The community pantry set up by Ana Patricia Non in Maginhawa, Quezon City.

Source: Ana Patrcia Non's Facebook



Written by April Mae Casida (PoP’s Web and Media Assistant)



It has been over a year since the Coronavirus outbreak. The pandemic has brought upon a massive impact of loss, heartbreak, and pain for us all over the world. Today, vaccines are developed by different nations and are now distributed to different parts of the world, and this sparks the hope of many. Hoping that sooner or later, things will go back to what it has been.



But it is a different case here in the Philippines.


While other nearby countries are slowly getting back to their feet, it seems that we are still stuck in this bubble of despair. A bubble that everyone wants to get out of but just can’t. While everybody else is walking forward, it seems that we are moving backward. With the rollout of vaccines, I have expected things to be getting better. But surprisingly, it is not.



But I am not here to point fingers.


I am not here to blame anyone. There are too many existing negativities that I can’t bear to add more. I am here to share something that recently touched my heart and made me realize that there are still good things in the world -- you just have to look around.


Filipinos are known to be resilient people. We smile despite the storms, we hope despite the difficulties. The global pandemic has greatly taken its toll on us. Many people have lost their jobs and are just barely making ends meet. The prices of commodities have increased. It just makes you think how those who lost their livelihood will be able to put food on the table.


But just last week, a thing called ”community pantry” was put up by the very Filipinos who are generous enough to give what they have for the Filipinos who are suffering and going through a hard time, and now everyone else seems to follow.

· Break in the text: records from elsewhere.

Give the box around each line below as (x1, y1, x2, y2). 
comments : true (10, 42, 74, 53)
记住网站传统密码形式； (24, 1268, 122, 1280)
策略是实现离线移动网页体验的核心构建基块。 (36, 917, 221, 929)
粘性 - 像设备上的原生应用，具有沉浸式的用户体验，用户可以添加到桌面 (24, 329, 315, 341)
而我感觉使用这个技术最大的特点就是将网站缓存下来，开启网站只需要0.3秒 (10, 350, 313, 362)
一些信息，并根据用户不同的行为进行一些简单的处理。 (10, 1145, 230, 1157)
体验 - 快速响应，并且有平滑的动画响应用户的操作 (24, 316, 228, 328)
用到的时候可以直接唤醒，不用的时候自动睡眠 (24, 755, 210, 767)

What is a “community pantry”?


The idea was initially brought to life by Ana Patricia Non, a Filipina who organized the first ever community pantry at Maginhawa, Quezon City. It aims to serve residents who suffer from hunger and food insecurity in a specified area.


What happens in the community pantry? A stall is filled up with different goods such as vegetables, canned goods, fruits, and other essentials from people who are generous and willing enough to share what they have—these items are up for grabs and FREE to those who need them.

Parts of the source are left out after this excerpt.